(What is needed)
Check each line of the listing for the string "echo". Copy those where it appears.
━━━━━━━━━━━━━━━━
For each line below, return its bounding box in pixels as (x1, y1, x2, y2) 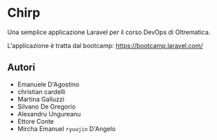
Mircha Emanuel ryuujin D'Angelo (17, 124, 116, 133)
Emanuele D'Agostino (17, 80, 80, 88)
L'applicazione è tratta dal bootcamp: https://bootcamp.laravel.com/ (7, 41, 203, 49)
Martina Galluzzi (17, 95, 65, 103)
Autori (7, 61, 36, 74)
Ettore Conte (17, 117, 55, 125)
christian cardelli (17, 87, 66, 95)
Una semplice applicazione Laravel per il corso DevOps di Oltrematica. (7, 28, 211, 36)
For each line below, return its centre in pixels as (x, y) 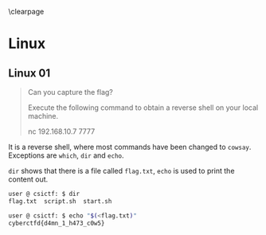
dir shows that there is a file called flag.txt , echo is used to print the (121, 171)
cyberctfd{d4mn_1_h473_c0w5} (57, 223)
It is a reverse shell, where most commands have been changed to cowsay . (130, 147)
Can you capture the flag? (70, 92)
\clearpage (26, 12)
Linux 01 (29, 73)
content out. (28, 179)
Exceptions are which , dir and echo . (66, 155)
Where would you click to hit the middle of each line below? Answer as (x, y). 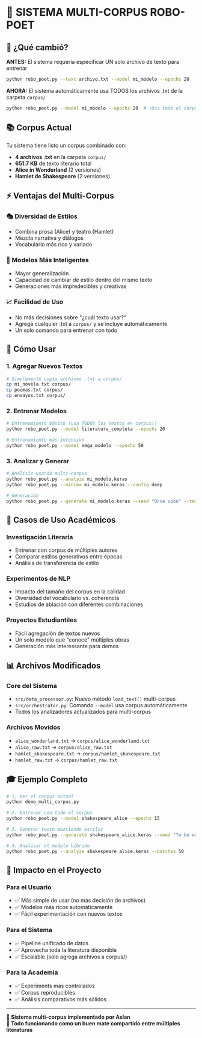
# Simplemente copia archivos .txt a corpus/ (64, 379)
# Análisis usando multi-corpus (47, 474)
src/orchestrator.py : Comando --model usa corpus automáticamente (101, 705)
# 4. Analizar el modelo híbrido (48, 846)
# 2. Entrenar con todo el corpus (50, 813)
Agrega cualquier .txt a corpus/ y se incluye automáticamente (91, 324)
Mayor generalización (42, 273)
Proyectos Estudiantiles (41, 620)
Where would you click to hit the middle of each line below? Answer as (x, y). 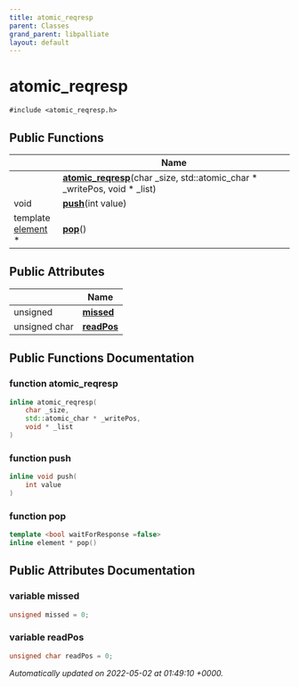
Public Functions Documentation (102, 358)
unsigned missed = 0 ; (49, 615)
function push (40, 458)
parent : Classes (39, 26)
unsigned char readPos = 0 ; (61, 656)
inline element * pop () (53, 542)
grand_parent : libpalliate (59, 34)
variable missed (44, 596)
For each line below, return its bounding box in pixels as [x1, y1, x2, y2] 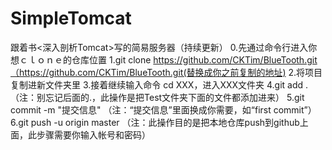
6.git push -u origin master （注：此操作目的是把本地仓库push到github [10, 116, 300, 128]
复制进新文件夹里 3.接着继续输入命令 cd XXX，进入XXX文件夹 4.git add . [10, 78, 309, 91]
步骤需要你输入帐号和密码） [36, 128, 151, 141]
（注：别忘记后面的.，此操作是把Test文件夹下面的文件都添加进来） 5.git [10, 91, 305, 103]
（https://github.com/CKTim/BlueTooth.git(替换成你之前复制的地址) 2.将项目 [10, 66, 323, 78]
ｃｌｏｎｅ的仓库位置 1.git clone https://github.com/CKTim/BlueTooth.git [18, 53, 318, 66]
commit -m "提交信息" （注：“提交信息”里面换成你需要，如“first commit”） [10, 103, 317, 116]
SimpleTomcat [10, 7, 132, 30]
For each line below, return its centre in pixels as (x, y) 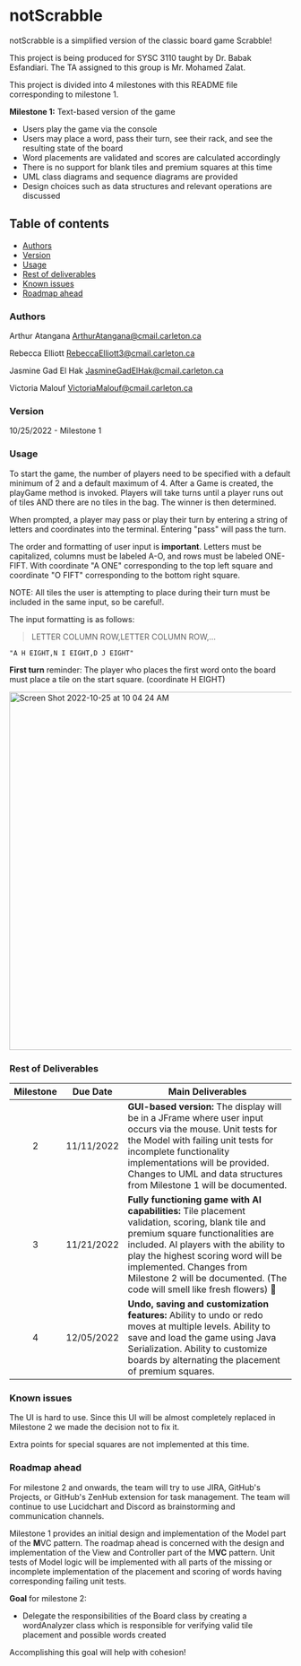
━━━━━━━━━━━━━━━━
(Answer)
dir shows that there is a file called flag.txt , echo is used to print the (121, 171)
Exceptions are which , dir and echo . (66, 155)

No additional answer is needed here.